Point mutations are most commonly found during DNA replication. One double-stranded DNA molecule splits into two single strands, each of which serves as a template for the formation of the complementary strand. A single point mutation has the ability to modify the entire DNA sequence. The amino acid that the nucleotides code for can be modified by changing one purine or pyrimidine.

Gel electrophoresis to determine genotype

Sickle cell disease is most common among African Americans in the United States. One in every 12 African Americans and one in every 100 Hispanic Americans has the sickle cell gene, which means they are sickle cell disease carriers.

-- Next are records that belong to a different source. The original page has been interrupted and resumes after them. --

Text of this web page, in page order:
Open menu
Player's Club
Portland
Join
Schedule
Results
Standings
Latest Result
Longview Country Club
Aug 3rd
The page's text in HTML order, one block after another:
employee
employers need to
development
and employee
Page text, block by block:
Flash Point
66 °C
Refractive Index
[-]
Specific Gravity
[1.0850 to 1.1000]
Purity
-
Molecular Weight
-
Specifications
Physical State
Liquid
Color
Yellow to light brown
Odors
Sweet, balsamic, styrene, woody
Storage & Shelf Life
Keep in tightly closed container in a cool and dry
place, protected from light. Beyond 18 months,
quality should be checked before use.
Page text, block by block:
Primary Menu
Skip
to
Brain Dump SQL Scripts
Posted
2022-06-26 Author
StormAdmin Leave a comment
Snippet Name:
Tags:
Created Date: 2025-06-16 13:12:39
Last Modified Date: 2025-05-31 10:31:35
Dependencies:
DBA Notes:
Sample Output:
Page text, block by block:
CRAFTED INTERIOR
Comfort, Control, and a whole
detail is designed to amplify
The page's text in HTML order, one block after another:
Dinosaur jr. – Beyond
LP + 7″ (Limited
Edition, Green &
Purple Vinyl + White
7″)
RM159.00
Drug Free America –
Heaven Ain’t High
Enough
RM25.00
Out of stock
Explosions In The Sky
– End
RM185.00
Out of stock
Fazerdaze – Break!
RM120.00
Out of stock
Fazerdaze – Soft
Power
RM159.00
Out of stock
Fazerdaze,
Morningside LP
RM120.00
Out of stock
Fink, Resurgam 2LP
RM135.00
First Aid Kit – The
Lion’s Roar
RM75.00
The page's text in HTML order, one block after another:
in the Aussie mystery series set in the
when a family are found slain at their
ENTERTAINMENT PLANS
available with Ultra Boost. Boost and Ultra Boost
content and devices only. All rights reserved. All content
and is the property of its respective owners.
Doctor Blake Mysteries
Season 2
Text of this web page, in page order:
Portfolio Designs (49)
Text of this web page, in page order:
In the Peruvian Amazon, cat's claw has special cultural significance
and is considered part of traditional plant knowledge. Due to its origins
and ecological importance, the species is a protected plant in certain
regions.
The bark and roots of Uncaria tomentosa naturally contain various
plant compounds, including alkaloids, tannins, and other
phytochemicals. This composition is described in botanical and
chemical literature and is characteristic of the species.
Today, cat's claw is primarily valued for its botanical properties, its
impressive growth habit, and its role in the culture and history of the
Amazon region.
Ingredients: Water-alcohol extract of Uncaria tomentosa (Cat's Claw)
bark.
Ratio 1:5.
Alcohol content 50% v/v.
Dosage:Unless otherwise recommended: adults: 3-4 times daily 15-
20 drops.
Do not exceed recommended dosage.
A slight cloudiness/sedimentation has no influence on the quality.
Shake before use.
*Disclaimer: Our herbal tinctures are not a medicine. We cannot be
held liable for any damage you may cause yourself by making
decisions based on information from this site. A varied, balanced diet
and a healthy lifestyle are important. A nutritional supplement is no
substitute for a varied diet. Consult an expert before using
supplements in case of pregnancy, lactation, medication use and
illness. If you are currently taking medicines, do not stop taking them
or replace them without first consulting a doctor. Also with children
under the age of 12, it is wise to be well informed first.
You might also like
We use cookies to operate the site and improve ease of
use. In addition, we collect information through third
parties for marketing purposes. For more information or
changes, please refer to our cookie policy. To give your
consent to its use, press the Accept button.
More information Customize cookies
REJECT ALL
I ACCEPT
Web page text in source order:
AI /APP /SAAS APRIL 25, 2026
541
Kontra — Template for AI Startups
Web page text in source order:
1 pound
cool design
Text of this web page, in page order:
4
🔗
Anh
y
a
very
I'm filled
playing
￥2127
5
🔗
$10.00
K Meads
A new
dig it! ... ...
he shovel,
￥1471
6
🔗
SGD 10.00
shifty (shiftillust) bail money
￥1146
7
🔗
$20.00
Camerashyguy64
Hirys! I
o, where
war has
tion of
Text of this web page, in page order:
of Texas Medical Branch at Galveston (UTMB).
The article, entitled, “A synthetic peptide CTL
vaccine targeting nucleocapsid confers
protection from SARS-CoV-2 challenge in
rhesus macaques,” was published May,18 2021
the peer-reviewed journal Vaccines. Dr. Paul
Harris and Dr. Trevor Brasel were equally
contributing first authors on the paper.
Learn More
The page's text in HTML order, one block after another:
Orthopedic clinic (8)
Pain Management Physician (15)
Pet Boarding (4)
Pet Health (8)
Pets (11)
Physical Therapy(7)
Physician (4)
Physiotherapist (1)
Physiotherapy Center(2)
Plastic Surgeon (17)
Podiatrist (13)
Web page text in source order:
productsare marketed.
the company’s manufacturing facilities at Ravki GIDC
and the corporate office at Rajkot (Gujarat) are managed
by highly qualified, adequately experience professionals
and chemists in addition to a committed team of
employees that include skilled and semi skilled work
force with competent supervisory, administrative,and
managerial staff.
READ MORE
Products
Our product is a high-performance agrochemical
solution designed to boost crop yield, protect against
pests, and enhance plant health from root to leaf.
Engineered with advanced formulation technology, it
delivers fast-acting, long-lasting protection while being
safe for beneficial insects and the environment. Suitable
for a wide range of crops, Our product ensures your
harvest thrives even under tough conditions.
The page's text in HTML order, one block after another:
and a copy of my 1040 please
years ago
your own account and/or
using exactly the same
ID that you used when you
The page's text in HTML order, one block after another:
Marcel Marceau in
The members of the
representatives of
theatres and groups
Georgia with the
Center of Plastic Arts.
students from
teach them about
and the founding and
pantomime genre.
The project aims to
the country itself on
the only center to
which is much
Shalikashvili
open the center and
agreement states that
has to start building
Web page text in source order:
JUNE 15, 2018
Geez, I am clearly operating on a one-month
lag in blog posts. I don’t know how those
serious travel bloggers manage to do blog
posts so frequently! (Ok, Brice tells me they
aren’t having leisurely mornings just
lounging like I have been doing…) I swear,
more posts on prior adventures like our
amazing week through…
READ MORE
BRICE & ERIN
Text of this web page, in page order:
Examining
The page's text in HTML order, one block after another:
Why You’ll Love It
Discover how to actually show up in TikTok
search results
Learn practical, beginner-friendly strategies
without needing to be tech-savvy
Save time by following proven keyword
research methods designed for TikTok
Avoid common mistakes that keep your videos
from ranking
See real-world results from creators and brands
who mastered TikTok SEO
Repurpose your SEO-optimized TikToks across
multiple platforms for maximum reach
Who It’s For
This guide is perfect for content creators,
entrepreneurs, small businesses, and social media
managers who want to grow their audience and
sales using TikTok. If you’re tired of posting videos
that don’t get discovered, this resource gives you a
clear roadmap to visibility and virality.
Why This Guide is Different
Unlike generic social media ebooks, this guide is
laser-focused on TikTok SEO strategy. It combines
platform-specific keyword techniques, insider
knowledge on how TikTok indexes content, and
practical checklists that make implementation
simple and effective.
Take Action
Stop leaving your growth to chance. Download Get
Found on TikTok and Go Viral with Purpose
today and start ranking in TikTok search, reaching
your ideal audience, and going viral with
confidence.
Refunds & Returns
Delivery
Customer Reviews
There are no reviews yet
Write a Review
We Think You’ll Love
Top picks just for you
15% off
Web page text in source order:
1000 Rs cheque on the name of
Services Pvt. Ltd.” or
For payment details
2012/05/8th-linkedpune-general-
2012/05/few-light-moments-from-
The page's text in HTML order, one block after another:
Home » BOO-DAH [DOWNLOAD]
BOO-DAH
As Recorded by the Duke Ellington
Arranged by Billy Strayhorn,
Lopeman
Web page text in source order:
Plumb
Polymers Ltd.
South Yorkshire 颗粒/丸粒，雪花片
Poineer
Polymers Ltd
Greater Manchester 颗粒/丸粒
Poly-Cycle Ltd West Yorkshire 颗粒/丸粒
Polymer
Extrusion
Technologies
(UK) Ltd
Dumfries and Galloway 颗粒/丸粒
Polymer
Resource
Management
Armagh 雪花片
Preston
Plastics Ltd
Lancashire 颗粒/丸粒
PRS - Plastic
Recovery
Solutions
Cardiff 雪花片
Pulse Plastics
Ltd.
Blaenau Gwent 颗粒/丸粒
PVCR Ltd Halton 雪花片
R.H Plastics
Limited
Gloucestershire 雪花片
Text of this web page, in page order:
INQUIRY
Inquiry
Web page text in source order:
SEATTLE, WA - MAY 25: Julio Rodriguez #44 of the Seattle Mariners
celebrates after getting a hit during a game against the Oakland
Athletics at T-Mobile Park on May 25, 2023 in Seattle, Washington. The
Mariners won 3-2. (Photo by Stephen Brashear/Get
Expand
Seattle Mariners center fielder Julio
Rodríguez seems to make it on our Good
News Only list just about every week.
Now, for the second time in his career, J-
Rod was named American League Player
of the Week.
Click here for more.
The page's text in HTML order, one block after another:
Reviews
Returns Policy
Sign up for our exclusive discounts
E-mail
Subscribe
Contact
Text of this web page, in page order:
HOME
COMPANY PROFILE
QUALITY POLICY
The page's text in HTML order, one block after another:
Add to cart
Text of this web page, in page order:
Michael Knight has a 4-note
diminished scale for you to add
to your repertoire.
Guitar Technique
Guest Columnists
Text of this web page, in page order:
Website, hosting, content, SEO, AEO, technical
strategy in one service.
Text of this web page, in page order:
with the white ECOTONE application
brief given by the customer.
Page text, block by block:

A mutation in the hemoglobin-Beta gene on chromosome 11 causes sickle cell disease. Hemoglobin is a protein that carries oxygen from the lungs to the rest of the body. Normal hemoglobin (hemoglobin-A) red blood cells are smooth and round, and they glide through blood vessels.
Hemoglobin S molecules, which are irregular in people with sickle cell disease, bind together and form long, rod-like structures. Red blood cells become rigid and sickle-shaped as a result of these structures. These red blood cells pile up due to their form, causing blockages and causing damage to vital organs and tissue.
Sickle cells can block blood flow into veins, causing lung tissue damage and symptoms such as acute chest syndrome, pain episodes, stroke, and priapism (painful, prolonged erection). The spleen, kidneys, and liver are also affected. Patients, particularly young children, are easily overwhelmed by bacterial infections due to spleen damage.